The public naysayers and their followers who have vested interests in maintaining the status quo are definitely on the ropes. As Thomas Homer-Dixon recently said in a Globe and Mail article, “As Earth’s atmosphere warms and severe droughts, storms, and wildfires sweep the planet, those arguing that climate change isn’t a grave danger have had to bob and weave to stay on their feet.”

When we began publishing this “Rethinking Lifestyle” column about seven years ago we were careful not to use climate-change language for fear of alienating readers too quickly. But since then some things have changed. First, as Homer-Dixon says, “Scientific evidence from around the world has been accumulating relentlessly, and this evidence points to a clear conclusion: climate change is real, humans are causing it, and it’s an enormous threat.” And second, I now feel free to write about it in this column.

Of course there is a steady stream of cynicism circulating in the media saying that the Paris Accord hasn’t changed anything; that it simply was an expensive gab-fest by world elites. But such voices increasingly sound like the last gasp of an old guard.

One sign that much has changed is that Mark Carney, governor of the Bank of England, was in Paris as head of the Financial Stability Board to announce a new global task force with a mandate to find ways of identifying business risks that companies face due to climate change.

And there are signs that energy companies around the world, now heavily invested in fossil fuels, are admitting to a new reality. Cenovus, a company deeply immersed in the Canadian oil sands, recently stated, “Cenovus shares the public’s concern that climate change is one of the greatest global challenges of our time. Our product is part of the problem.”

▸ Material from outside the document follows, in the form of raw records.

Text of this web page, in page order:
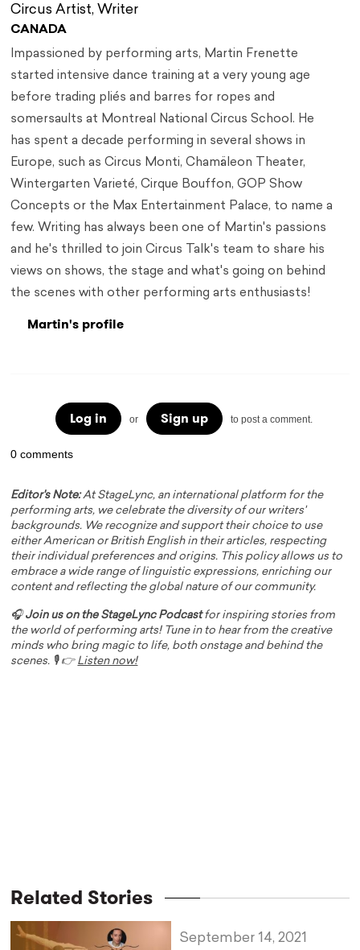
Circus Artist, Writer
CANADA
Impassioned by performing arts, Martin Frenette
started intensive dance training at a very young age
before trading pliés and barres for ropes and
somersaults at Montreal National Circus School. He
has spent a decade performing in several shows in
Europe, such as Circus Monti, Chamäleon Theater,
Wintergarten Varieté, Cirque Bouffon, GOP Show
Concepts or the Max Entertainment Palace, to name a
few. Writing has always been one of Martin's passions
and he's thrilled to join Circus Talk's team to share his
views on shows, the stage and what's going on behind
the scenes with other performing arts enthusiasts!
Martin's profile
Log in or Sign up to post a comment.
0 comments
Editor's Note:At StageLync, an international platform for the
performing arts, we celebrate the diversity of our writers'
backgrounds. We recognize and support their choice to use
either American or British English in their articles, respecting
their individual preferences and origins. This policy allows us to
embrace a wide range of linguistic expressions, enriching our
content and reflecting the global nature of our community.
🎧Join us on the StageLync Podcastfor inspiring stories from
the world of performing arts! Tune in to hear from the creative
minds who bring magic to life, both onstage and behind the
scenes. 🎙️ 👉 Listen now!
Related Stories
September 14, 2021

And it was hard to miss the fact that there were mayors of 1000 cities around the world present in Paris who committed to working toward sourcing 100 per cent of their electricity from renewable sources as soon as possible. This is good news because it indicates that local governments around the world are already acting boldly to tackle climate change with or without a global accord.

Prime Minister Trudeau got it right when he stated recently that “People want to do more. But they want to know that what they are doing fits into a bigger picture.”

What the Paris Accord does is give all of us at the local level framework within which to do our part to limit our carbon footprint. And that includes our city, our municipalities, our churches, our businesses and all of us as individuals. What part will you have in this local challenge that has global implications?